*How to complete this task*:
Word for word, set down every line of the entries below from the line with "be slowed down" to the line with "are emited to the", including both, and no other line.

........

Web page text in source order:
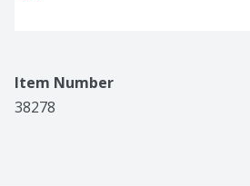
Item Number
38278
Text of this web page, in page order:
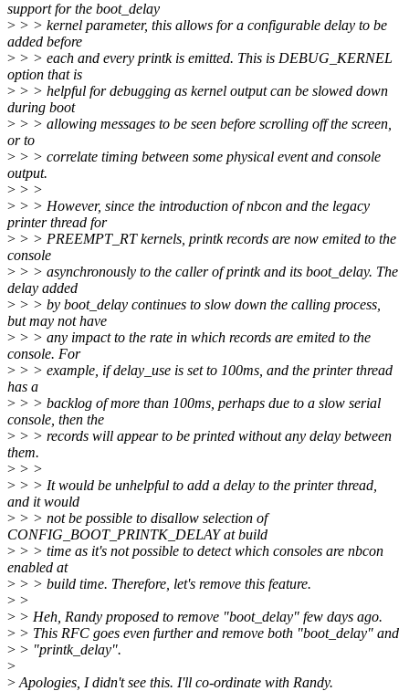
support for the boot_delay
> > > kernel parameter, this allows for a configurable delay to be
added before
> > > each and every printk is emitted. This is DEBUG_KERNEL
option that is
> > > helpful for debugging as kernel output can be slowed down
during boot
> > > allowing messages to be seen before scrolling off the screen,
or to
> > > correlate timing between some physical event and console
output.
> > >
> > > However, since the introduction of nbcon and the legacy
printer thread for
> > > PREEMPT_RT kernels, printk records are now emited to the
console
> > > asynchronously to the caller of printk and its boot_delay. The
delay added
> > > by boot_delay continues to slow down the calling process,
but may not have
> > > any impact to the rate in which records are emited to the
console. For
> > > example, if delay_use is set to 100ms, and the printer thread
has a
> > > backlog of more than 100ms, perhaps due to a slow serial
console, then the
> > > records will appear to be printed without any delay between
them.
> > >
> > > It would be unhelpful to add a delay to the printer thread,
and it would
> > > not be possible to disallow selection of
CONFIG_BOOT_PRINTK_DELAY at build
> > > time as it's not possible to detect which consoles are nbcon
enabled at
> > > build time. Therefore, let's remove this feature.
> >
> > Heh, Randy proposed to remove "boot_delay" few days ago.
> > This RFC goes even further and remove both "boot_delay" and
> > "printk_delay".
>
> Apologies, I didn't see this. I'll co-ordinate with Randy.
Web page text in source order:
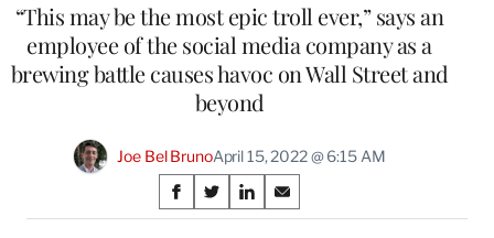
“This may be the most epic troll ever,” says an
employee of the social media company as a
brewing battle causes havoc on Wall Street and
beyond
Joe Bel BrunoApril 15, 2022 @ 6:15 AM
Share
S
h
S
h
S
h
S
h
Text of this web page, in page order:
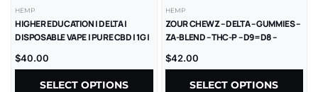
HEMP
HIGHER EDUCATION | DELTA |
DISPOSABLE VAPE | PURE CBD | 1G |
$40.00
SELECT OPTIONS
HEMP
ZOUR CHEWZ – DELTA – GUMMIES –
ZA-BLEND – THC-P – D9=D8 –
$42.00
SELECT OPTIONS
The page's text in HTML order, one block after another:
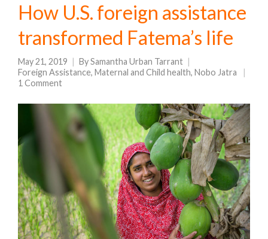
How U.S. foreign assistance
transformed Fatema’s life
May 21, 2019 BySamantha Urban Tarrant
Foreign Assistance, Maternal and Child health, Nobo Jatra
1 Comment
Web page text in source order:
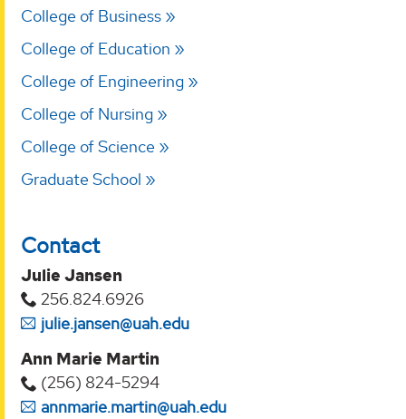
College of Business
College of Education
College of Engineering
College of Nursing
College of Science
Graduate School
Contact
Julie Jansen
256.824.6926
julie.jansen@uah.edu
Ann Marie Martin
(256) 824-5294‬
annmarie.martin@uah.edu
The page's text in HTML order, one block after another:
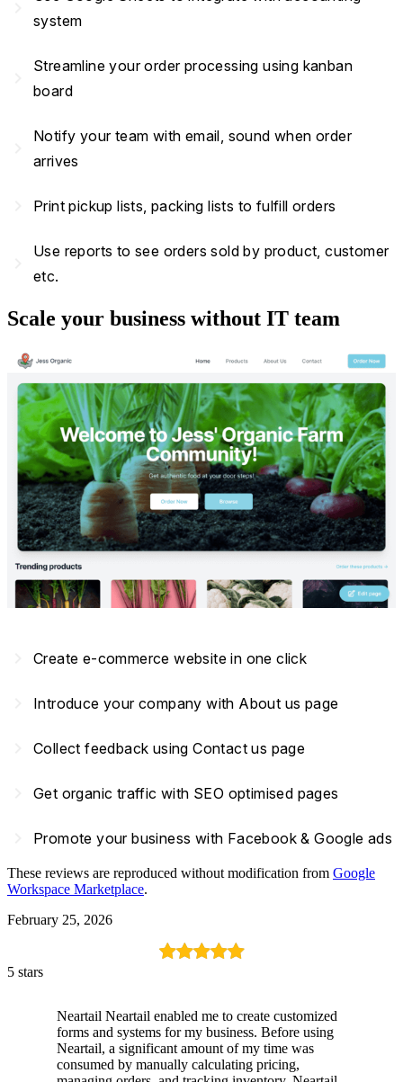
system
Streamline your order processing using kanban
board
Notify your team with email, sound when order
arrives
Print pickup lists, packing lists to fulfill orders
Use reports to see orders sold by product, customer
etc.
Scale your business without IT team
Create e-commerce website in one click
Introduce your company with About us page
Collect feedback using Contact us page
Get organic traffic with SEO optimised pages
Promote your business with Facebook & Google ads
These reviews are reproduced without modification from Google
Workspace Marketplace.
February 25, 2026
5 stars
Neartail Neartail enabled me to create customized
forms and systems for my business. Before using
Neartail, a significant amount of my time was
consumed by manually calculating pricing,
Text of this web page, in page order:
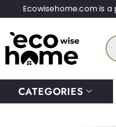
Ecowisehome.com is
CATEGORIES

........

*Written response*:
> > > helpful for debugging as kernel output can be slowed down
during boot
> > > allowing messages to be seen before scrolling off the screen,
or to
> > > correlate timing between some physical event and console
output.
> > >
> > > However, since the introduction of nbcon and the legacy
printer thread for
> > > PREEMPT_RT kernels, printk records are now emited to the
console
> > > asynchronously to the caller of printk and its boot_delay. The
delay added
> > > by boot_delay continues to slow down the calling process,
but may not have
> > > any impact to the rate in which records are emited to the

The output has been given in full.